======== Data provided

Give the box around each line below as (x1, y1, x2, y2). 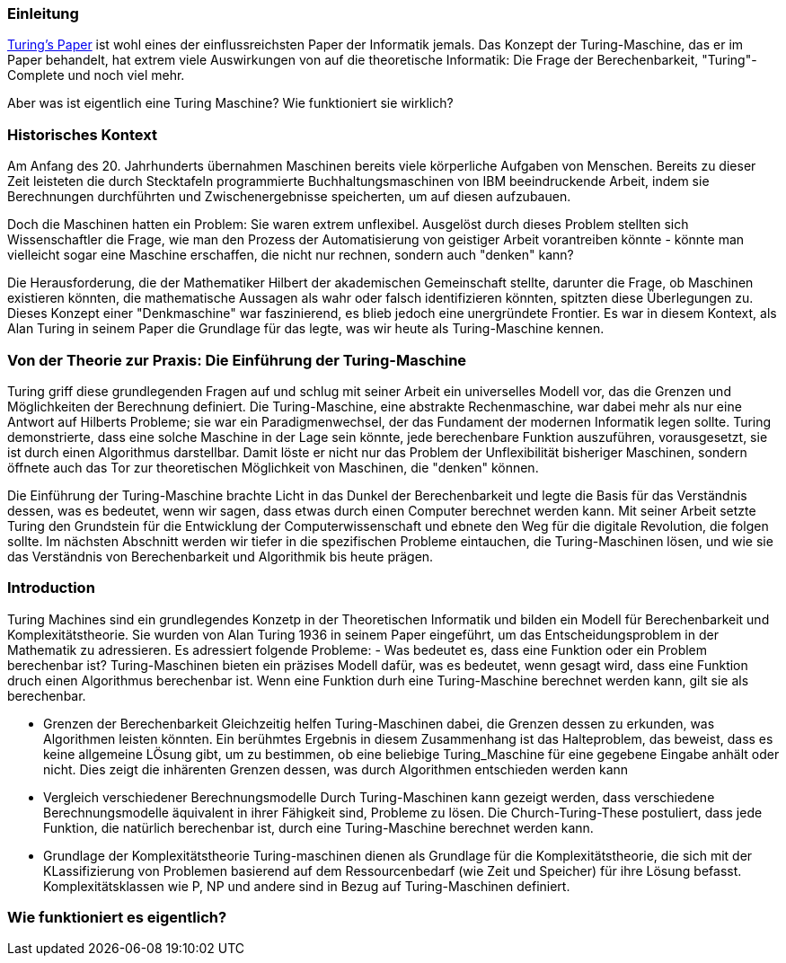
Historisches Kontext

================
======== Data provided

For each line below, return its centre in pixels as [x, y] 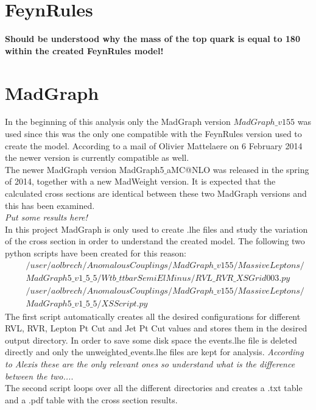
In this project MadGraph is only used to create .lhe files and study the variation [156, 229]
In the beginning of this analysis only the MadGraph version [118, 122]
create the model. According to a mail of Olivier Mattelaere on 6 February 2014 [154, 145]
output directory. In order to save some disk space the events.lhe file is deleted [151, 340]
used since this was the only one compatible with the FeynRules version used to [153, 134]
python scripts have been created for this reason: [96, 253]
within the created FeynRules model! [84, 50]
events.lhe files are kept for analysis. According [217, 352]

================

What needs to be done: Everything above from the line containing "python scripts have" down to the line containing "events.lhe files are" is to be transcribed exactly, with both of those lines included and nothing else added.

Your response:
python scripts have been created for this reason: [96, 253]
within the created FeynRules model! [84, 50]
events.lhe files are kept for analysis. According [217, 352]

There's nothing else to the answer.